Ou Yang was not completely disillusioned with marriage, which meant that she was smart enough to see her husband as an individual Chinese man who did not satisfy her needs, and that she still could expect something different from other men, men of other races from whom she had heard nice words and seen nice smiles and good deeds.

She had heard from her friends that lavalife.com was a good site to meet single men, but she could not wait for Ge Wen’s departure to establish a profile to see if there were men out there who could fit into her criteria. The discrimination involved in Ou Yang’s selection of men was truly amazing.

She received a few messages on the first day she published her profile. She clicked on them and saw that some had pictures, and some did not. Dating through a website was quite a novelty for her, and she knew most people would regard it as somewhat bizarre; they were still used to traditional ways of meeting and dating. But Ou Yang had no time, nor did she have a large circle of friends. It wasn’t easy to get to know people face to face, or to befriend colleagues who had worked together for years, and it was hard to imagine the results of meeting men on line, especially western men with their different thoughts and habits. The internet dating thing could be full of fun for doubtful Chinese women who didn’t have the faintest idea of who they might run into.

Without a doubt Ou Yang, like other Chinese women, had illusions about Western men, the cause of which mainly derived from contrasts and abrupt generalization.

Chinese culture praises the merit of being subtle, yet, at the same time, we seem to not have enough words to express our wishes and feelings. Do we not have enough? Or maybe we do, but are too shy to use them, or are unsure about our feelings. Maybe we have doubts about using them. In a word, our ability to express is tied up, with some horrible reasons hidden behind it.

The Chinese language is losing some of its charm on its way to modernization from traditional Chinese, as China has been losing the charm of the great advanced dynasties like Tang and Song, while other parts of the world have gained different, faster ways of thinking with the help of science and technology. Language always follows the fate of the country, and the Chinese language enjoys no exception of this rule.   It would be difficult to see the subtle but important effect of language in the development of a country. Even though the complex structures of Chinese words are extremely beautiful, its complexity tangles the country’s development. The simplification of the Chinese language, like the translated vernacular version of Martin Luther’s Bible, is Epoch-making. Both language revolutions made the “heavenly” books accessible to ordinary people, and thus made reading and learning possible for their society.

Language is a tool for culture, politics, and many other social aspects. Han Yu (Chinese) became Zhong Wen with the new socialist China (Zhong Guo means “country in the middle,” so Zhong Wen is the language of the country of the middle).  Zhong Wen has gained the vocabularies of communism and socialism after being gradually simplified, and has added many special terms, like the expression “Socialism With Chinese Characteristics” after Deng Xiao Ping visited the South in 1992. Deng Xiao Ping might have saved China from any more words of the leftist socialism represented by Mr. Jiang Ze Ming, and he might have wanted China to develop and enlarge its vocabulary in a modern sense, but the June 4th “event” in Tian An Men Square put doubts into the minds of the Chinese people about the ability of Mr. Deng and his successors to continue the modernization of the Chinese language.

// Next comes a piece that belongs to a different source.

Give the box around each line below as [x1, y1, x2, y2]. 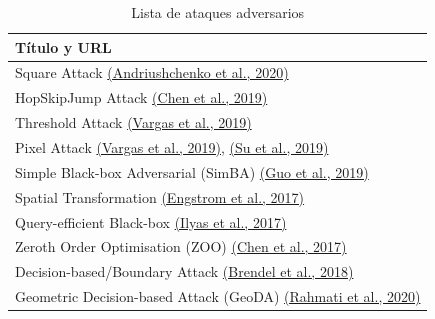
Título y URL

Language should really be more a tool for communication and dating! When Chinese meet, we say: “Have you eaten?” Westerners instead would say: “How are you?”  When we chat, we ask: “How much you make?” Westerners would rather figure it out through other pertinent information during the conversation. When Chinese lovers meet, men with no money or social status feel ashamed, and therefore keep silent. They stay cool by being mute- at least “silence is gold,” otherwise they would have nothing left! The richer ones show off their flats and cars, and the women would ask: “how many flats do you have?” If they like the men, they girlishly say “Tao Yan! (disgusting).”  Ou Yang was not conscious of this issue, and was not thinking about what she should say.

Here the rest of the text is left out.